--- PROBLEM REQUIREMENTS ---
The lines from the top of the listing through the one containing "blog_rest_framework_django [135, 18]" are to be retyped exactly, with no other lines.

========================================================================

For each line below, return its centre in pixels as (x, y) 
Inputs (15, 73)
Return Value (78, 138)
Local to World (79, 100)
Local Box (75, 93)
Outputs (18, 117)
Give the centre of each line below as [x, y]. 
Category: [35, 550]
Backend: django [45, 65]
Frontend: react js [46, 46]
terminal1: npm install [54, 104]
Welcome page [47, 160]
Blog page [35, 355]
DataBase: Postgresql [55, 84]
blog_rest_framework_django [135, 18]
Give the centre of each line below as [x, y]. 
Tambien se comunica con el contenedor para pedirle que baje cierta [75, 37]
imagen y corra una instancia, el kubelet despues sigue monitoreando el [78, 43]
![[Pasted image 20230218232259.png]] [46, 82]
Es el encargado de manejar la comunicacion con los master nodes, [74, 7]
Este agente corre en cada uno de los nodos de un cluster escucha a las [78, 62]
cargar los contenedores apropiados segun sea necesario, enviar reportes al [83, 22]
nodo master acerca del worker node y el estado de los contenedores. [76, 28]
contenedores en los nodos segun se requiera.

========================================================================

--- RESULT FOR THIS TASK ---
For each line below, return its centre in pixels as (x, y) 
Inputs (15, 73)
Return Value (78, 138)
Local to World (79, 100)
Local Box (75, 93)
Outputs (18, 117)
Give the centre of each line below as [x, y]. 
Category: [35, 550]
Backend: django [45, 65]
Frontend: react js [46, 46]
terminal1: npm install [54, 104]
Welcome page [47, 160]
Blog page [35, 355]
DataBase: Postgresql [55, 84]
blog_rest_framework_django [135, 18]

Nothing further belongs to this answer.